The question of staking a claim to the dead is particularly fraught when it comes to those who become fixtures of public memory. Soldiers, victims of disease and violent crime – these dead become our symbols, ways for us to talk about the value of a cause, the consequences of a problem. What they as symbols are likely to mean or are capable of meaning is affected by the way they lived or the way they died, but those meanings are ultimately decided by the living, because all graves are equally silent. Holocaust victims, obviously, fall into this category, and the borders of their memory and their meaning as symbols are forcefully policed, with good reason.

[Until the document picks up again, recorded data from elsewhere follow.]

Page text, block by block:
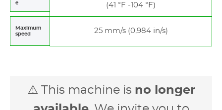
e
(41 °F -104 °F)
Maximum
speed
25 mm/s (0,984 in/s)
⚠️ This machine is no longer
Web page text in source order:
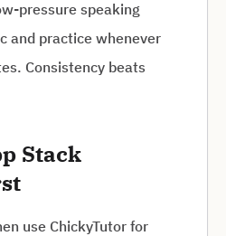
pressure speaking
and practice whenever
Consistency beats
Stack
use ChickyTutor for
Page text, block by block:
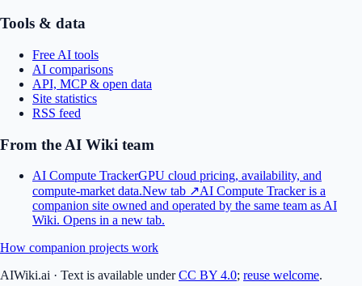
Tools & data
Free AI tools
AI comparisons
API, MCP & open data
Site statistics
RSS feed
From the AI Wiki team
AI Compute TrackerGPU cloud pricing, availability, and
compute-market data.New tab ↗AI Compute Tracker is a
companion site owned and operated by the same team as AI
Wiki. Opens in a new tab.
How companion projects work
AIWiki.ai · Text is available under CC BY 4.0; reuse welcome.
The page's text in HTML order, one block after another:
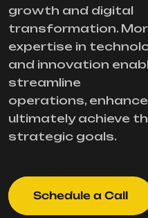
growth and digital
transformation.
expertise in
and innovation
streamline
operations,
ultimately achieve
strategic goals.
Schedule a Call
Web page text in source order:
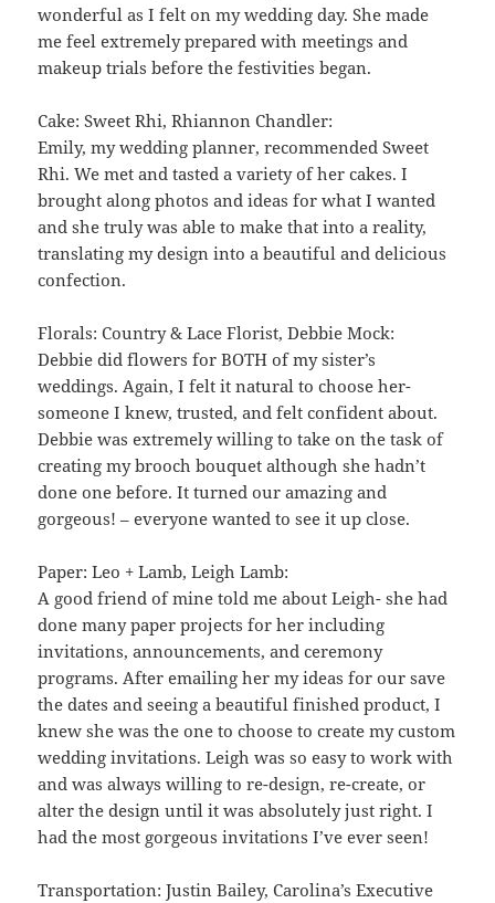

In addition to echoing the forced conversions of earlier eras, for Jews proxy baptism appears to be an attempt to make a claim on these most sacred dead. Applauding Mormons’ ready commitment to the 1995 agreement to stop baptizing Holocaust victims, a Canadian rabbi summarized the problem, making these connections and the stakes of possession explicit. “In the classic format of a medieval scenario,” he wrote, “without consultation with their surviving descendants, our martyrs were being posthumously baptized” (Jordan Pearlson, “Involuntary conversion out of style,” The Toronto Star, October 21, 1995; emphasis mine).

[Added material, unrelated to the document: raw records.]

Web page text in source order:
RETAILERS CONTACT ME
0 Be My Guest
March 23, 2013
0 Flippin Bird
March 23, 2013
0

The affront found in posthumous baptism is to the belief that the dead belong to us, which is, ironically, precisely the belief that motivates Mormons to practice it – the goal of proxy baptism is to unite you with your dead for eternity. This sense of possession is affirmed in the Church’s official policies, sternly reiterated in the wake of each scandal: “The policy of the Church is that members can request these baptisms only for their own ancestors” – that is, for the dead who belong to you and to whom you will belong.
As not just a non-Mormon but a non-believer altogether, I’m inclined to think that the dead are indifferent to all of this, but not that the stakes are lessened for having more to do with us than with them. For my own part, I freely hope that some LDS friends will remember me in the event of my demise – I don’t expect it to make a difference, but I can’t see any downside to hedging my bets. Like the other dead, I’ll be beyond caring, but the living keep their own counsel.